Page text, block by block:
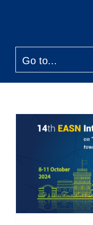
Go to...
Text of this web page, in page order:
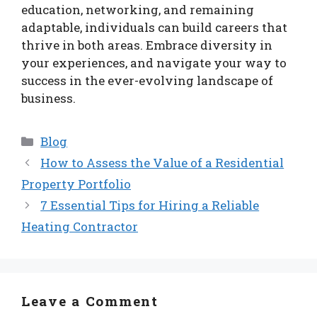
education, networking, and remaining
adaptable, individuals can build careers that
thrive in both areas. Embrace diversity in
your experiences, and navigate your way to
success in the ever-evolving landscape of
business.
Categories
Blog
How to Assess the Value of a Residential
Property Portfolio
7 Essential Tips for Hiring a Reliable
Heating Contractor
Leave a Comment
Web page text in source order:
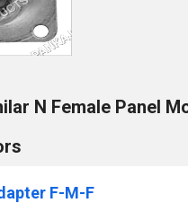
N Female Panel
F-M-F
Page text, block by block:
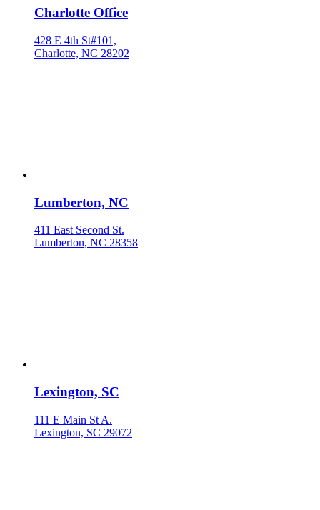
Charlotte Office
428 E 4th St#101,
Charlotte, NC 28202
Lumberton, NC
411 East Second St.
Lumberton, NC 28358
Lexington, SC
111 E Main St A.
Lexington, SC 29072
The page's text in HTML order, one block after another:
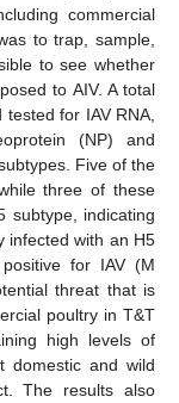
commercial
to trap, sample,
to see whether
to AIV. A total
for IAV RNA,
(NP) and
Five of the
three of these
subtype, indicating
infected with an H5
for IAV (M
threat that is
poultry in T&T
high levels of
domestic and wild
The results also
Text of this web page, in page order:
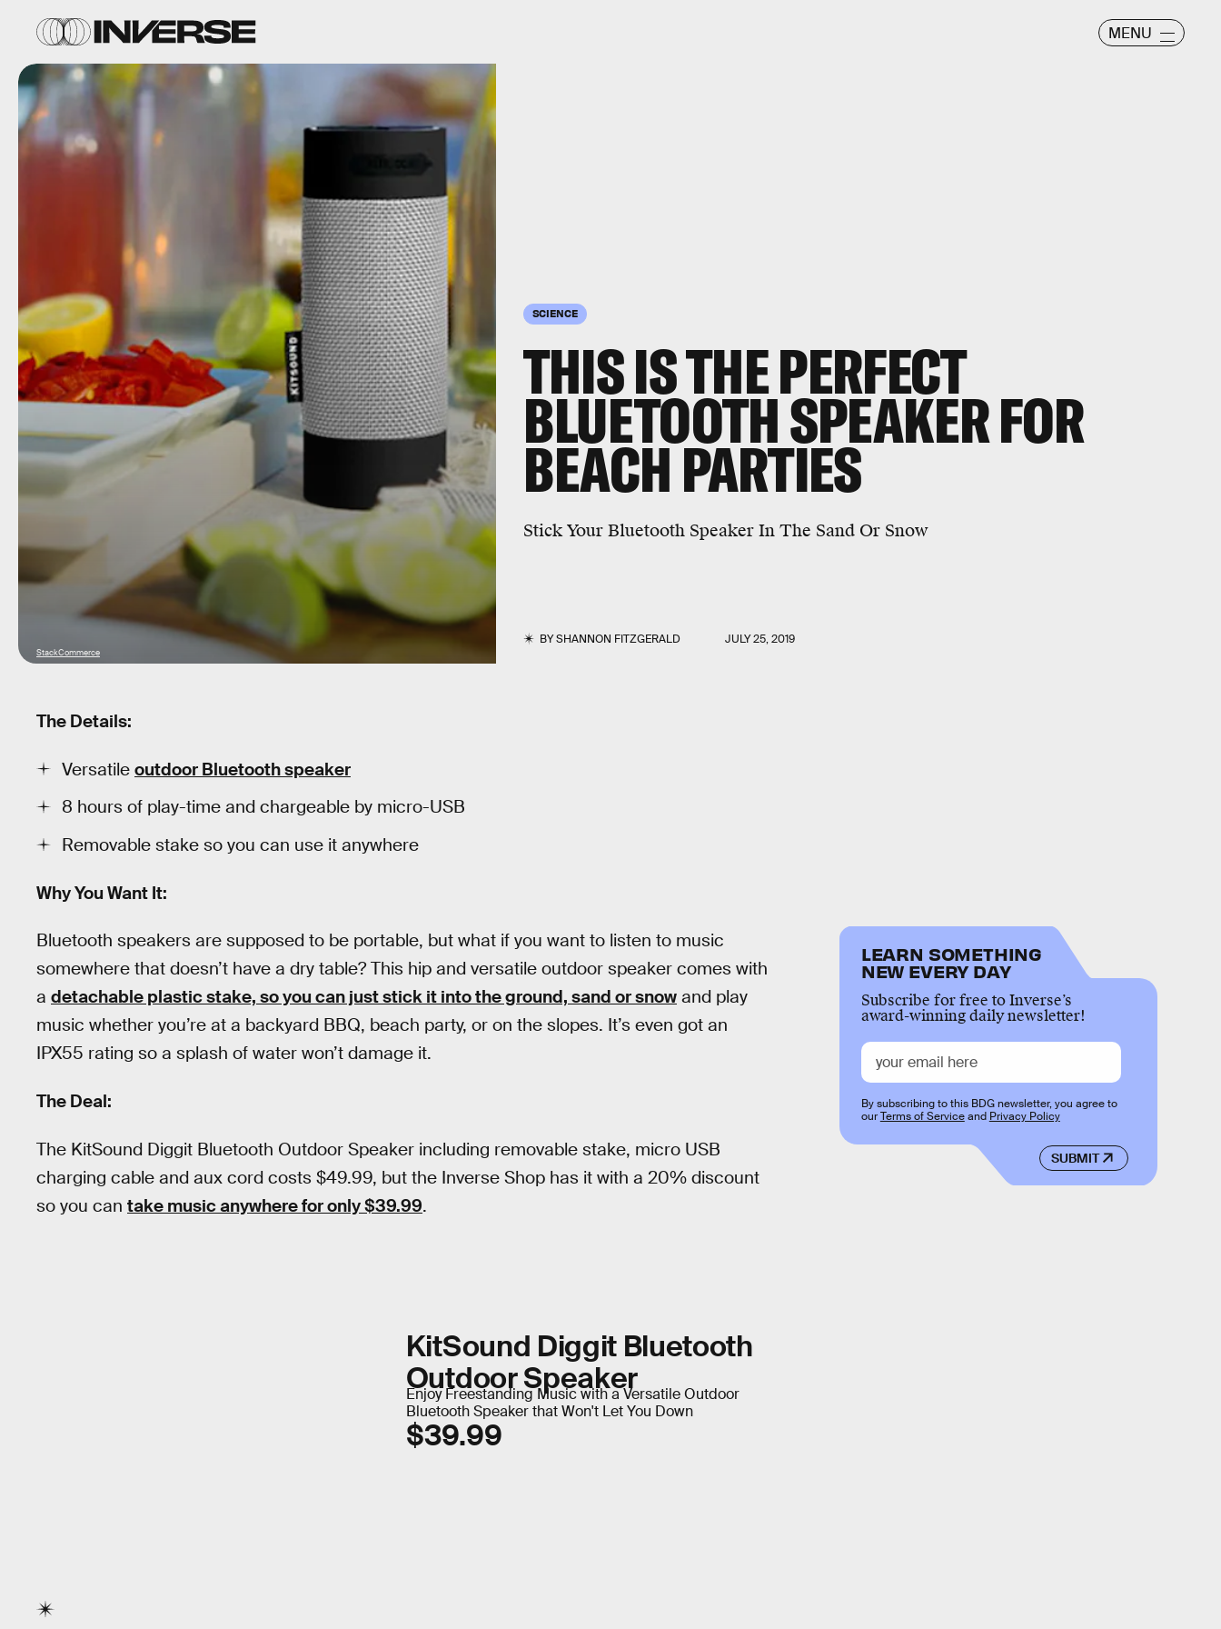
MENU
SCIENCE
THIS IS THE PERFECT
BLUETOOTH SPEAKER FOR
BEACH PARTIES
Stick Your Bluetooth Speaker In The Sand Or Snow
BYSHANNON FITZGERALD JULY 25, 2019
StackCommerce
The Details:
Versatile outdoor Bluetooth speaker
8 hours of play-time and chargeable by micro-USB
Removable stake so you can use it anywhere
Why You Want It:
Bluetooth speakers are supposed to be portable, but what if you want to listen to music
somewhere that doesn’t have a dry table? This hip and versatile outdoor speaker comes with
a detachable plastic stake, so you can just stick it into the ground, sand or snow and play
music whether you’re at a backyard BBQ, beach party, or on the slopes. It’s even got an
IPX55 rating so a splash of water won’t damage it.
The Deal:
The KitSound Diggit Bluetooth Outdoor Speaker including removable stake, micro USB
charging cable and aux cord costs $49.99, but the Inverse Shop has it with a 20% discount
so you can take music anywhere for only $39.99.
KitSound Diggit Bluetooth
Outdoor Speaker
Enjoy Freestanding Music with a Versatile Outdoor
Bluetooth Speaker that Won't Let You Down
$39.99
LEARN SOMETHING
NEW EVERY DAY
Subscribe for free to Inverse’s
award-winning daily newsletter!
SUBMIT
By subscribing to this BDG newsletter, you agree to
ourTerms of Serviceand Privacy Policy
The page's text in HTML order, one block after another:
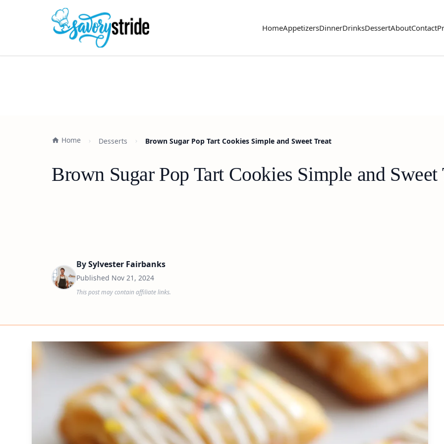
HomeAppetizersDinnerDrinksDessertAboutContact
Home Desserts Brown Sugar Pop Tart Cookies Simple and Sweet Treat
Brown Sugar Pop Tart Cookies Simple and Sweet
BySylvester Fairbanks
Published Nov 21, 2024
This post may contain affiliate links.
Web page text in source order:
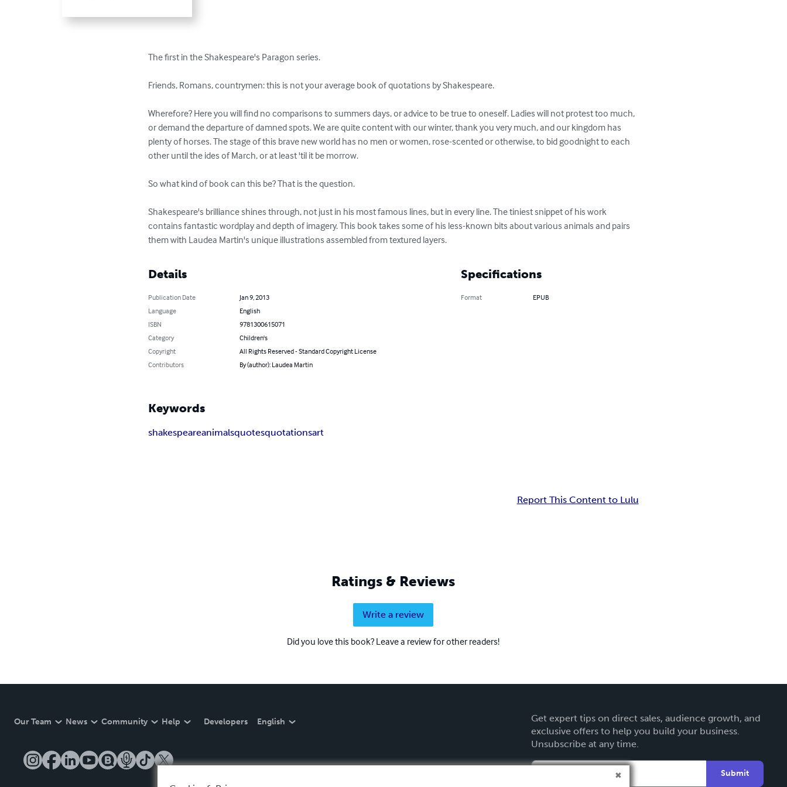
= = =
▶ **YOUR TASK**: Exactly the lines starting at the one above with "LEARN SOMETHING" and ending at the one with "HomeAppetizersDinnerDrinksDessertAboutContact" should be printed, and nothing else. Omit the pictures.

▶ **RESULT**:
LEARN SOMETHING
NEW EVERY DAY
Subscribe for free to Inverse’s
award-winning daily newsletter!
SUBMIT
By subscribing to this BDG newsletter, you agree to
ourTerms of Serviceand Privacy Policy
The page's text in HTML order, one block after another:
HomeAppetizersDinnerDrinksDessertAboutContact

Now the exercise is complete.